What to avoid when you have hemochromatosis

Supplements or multivitamins that contain iron. Everyone should be cautious of supplements with iron. It's best to test your iron levels before taking them. Vitamin C supplements and orange juice. Vitamin C increases iron absorption. However, it is generally ok to eat foods that contain vitamin C. Alcohol. Alcohol compromises liver function, the organ most vulnerable to too much iron. Shellfish and raw fish. They may contain infectious bacteria that can be fatal to people with hemochromatosis. Red meat. Red meat contains a form of iron that the body absorbs most easily. Sugar. Sugar increases iron absorption. Following this steps may help you create a more successful protocol to manage Hashimoto’s hypothyroidism.

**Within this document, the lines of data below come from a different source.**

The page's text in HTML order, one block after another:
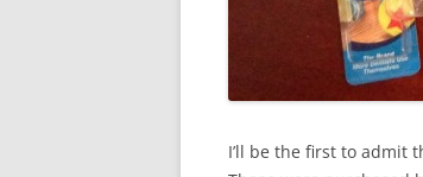
I’ll be the first to admit
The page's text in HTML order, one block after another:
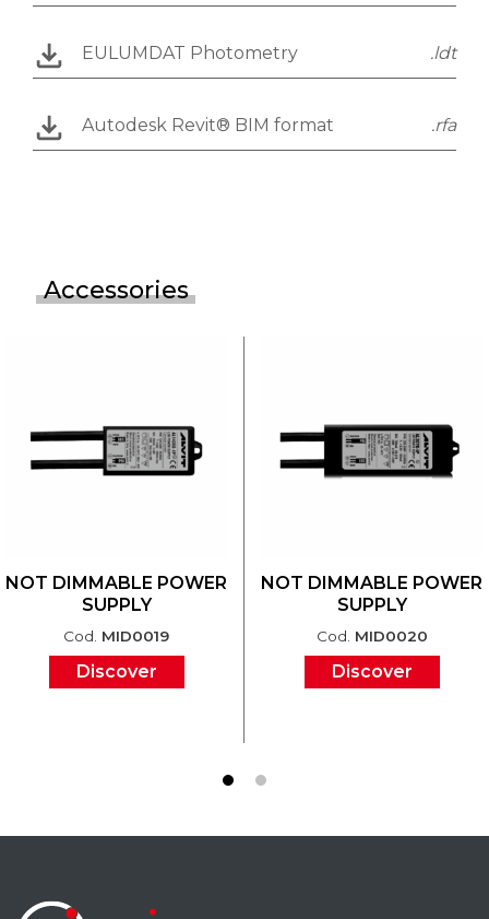
EULUMDAT Photometry .ldt
Autodesk Revit® BIM format .rfa
Accessories
NOT DIMMABLE POWER
SUPPLY
Cod. MID0019
Discover
NOT DIMMABLE POWER
SUPPLY
Cod. MID0020
Discover
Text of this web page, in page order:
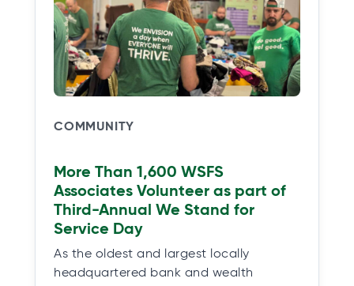
COMMUNITY
More Than 1,600 WSFS
Associates Volunteer as part of
Third-Annual We Stand for
Service Day
As the oldest and largest locally
headquartered bank and wealth

What to increase when you have hemochromatosis

There are two types of foods those with hemochromatosis should eat plenty of: Foods that inhibit iron absorption and foods that have iron in a form difficult to absorb. Foods that inhibit iron absorption:
  • Green or black tea
  • Raw kale
  • Eggs
  • Legumes
  • Foods rich in calcium, magnesium, polyphenols, tannins, phytates and/or oxalates.
(Note: If you have Hashimoto’s, you may be sensitive to some of these foods and should avoid them.) Foods that contain iron in a form difficult to absorb:
  • Nearly all vegetables, fruits, whole grains, nuts, and beans are in this category. Many of them contain oxalates as well, which reduce iron absorption.
If you are going to occasionally consume some foods that have easily absorbed iron, such as meat or sweets, combine them with foods that block iron absorption. A hemochromatosis diet doesn't have to be extremely strict. Your lab tests will help you keep tabs on how strict you need to be. Ask my office for more information on Hashimoto’s hypothyroidism.

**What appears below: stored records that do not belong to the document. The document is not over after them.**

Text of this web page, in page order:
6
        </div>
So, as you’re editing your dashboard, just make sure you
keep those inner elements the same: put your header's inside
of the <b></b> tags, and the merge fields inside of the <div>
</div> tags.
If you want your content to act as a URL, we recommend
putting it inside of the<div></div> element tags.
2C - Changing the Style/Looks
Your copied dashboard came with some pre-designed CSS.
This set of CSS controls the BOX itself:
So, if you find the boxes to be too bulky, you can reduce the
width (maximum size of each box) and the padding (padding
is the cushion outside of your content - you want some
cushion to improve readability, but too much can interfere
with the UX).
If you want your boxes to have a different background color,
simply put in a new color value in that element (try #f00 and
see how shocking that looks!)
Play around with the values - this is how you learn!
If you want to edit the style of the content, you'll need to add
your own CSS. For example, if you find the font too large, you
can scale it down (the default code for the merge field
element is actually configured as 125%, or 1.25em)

How to learn if you have Hashimoto’s low thyroid

Many patients are not diagnosed with hypothyroidism or Hashimoto’s until after several years and going through several doctors. It is a demoralizing journey richly illustrated in my book The Truth About Low Thyroid: Stories of Hope and Healing for Those Suffering With Hashimoto's Low Thyroid Disease, through real-life stories from patients in my practice. Managing Hashimoto’s goes far beyond using thyroid medication as you must work to stop the immune system from attacking the thyroid. For more information on identifying and managing Hashimoto’s low thyroid, contact my office.

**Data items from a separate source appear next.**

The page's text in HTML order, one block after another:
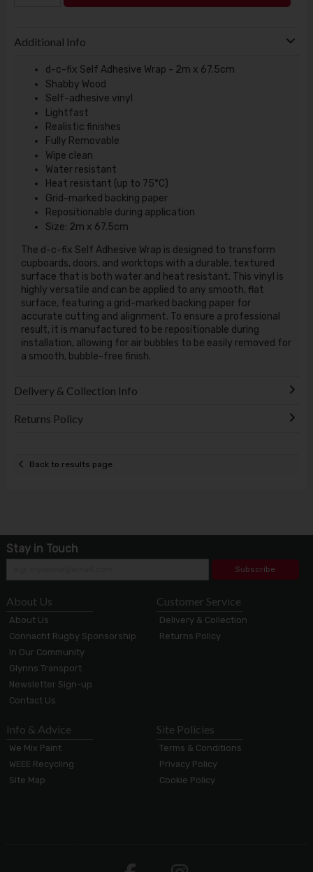
Additional Info
d-c-fix Self Adhesive Wrap - 2m x 67.5cm
Shabby Wood
Self-adhesive vinyl
Lightfast
Realistic finishes
Fully Removable
Wipe clean
Water resistant
Heat resistant (up to 75°C)
Grid-marked backing paper
Repositionable during application
Size: 2m x 67.5cm
The d-c-fix Self Adhesive Wrap is designed to transform
cupboards, doors, and worktops with a durable, textured
surface that is both water and heat resistant. This vinyl is
highly versatile and can be applied to any smooth, flat
surface, featuring a grid-marked backing paper for
accurate cutting and alignment. To ensure a professional
result, it is manufactured to be repositionable during
installation, allowing for air bubbles to be easily removed for
a smooth, bubble-free finish.
Delivery & Collection Info
Returns Policy
Back to results page
Stay in Touch
Subscribe
About Us
About Us
Connacht Rugby Sponsorship
In Our Community
Glynns Transport
Newsletter Sign-up
Contact Us
Customer Service
Delivery & Collection
Returns Policy
Info & Advice
We Mix Paint
WEEE Recycling
Site Map
Site Policies
Terms & Conditions
Privacy Policy
Cookie Policy

About Dr. Josh Redd — Utah, Arizona, New Mexico functional medicine

Dr. Joshua J. Redd, DC, MS, DABFM, DAAIM, author of The Truth About Low Thyroid: Stories of Hope and Healing for Those Suffering With Hashimoto's Low Thyroid Disease, is a chiropractic physician and the founder of RedRiver Health and Wellness Center with practices in Utah, Arizona, and New Mexico. He sees patients from around the world who suffer from challenging thyroid disorders, Hashimoto's disease, and other autoimmune conditions. In addition to his chiropractic degree, Dr. Redd has a BS in Health and Wellness, a BS in Anatomy, and a MS in Human Nutrition and Functional Medicine.  He speaks across the nation, teaching physicians about functional blood chemistry, low thyroid, Hashimoto's, and autoimmunity. You can join his Facebook page here.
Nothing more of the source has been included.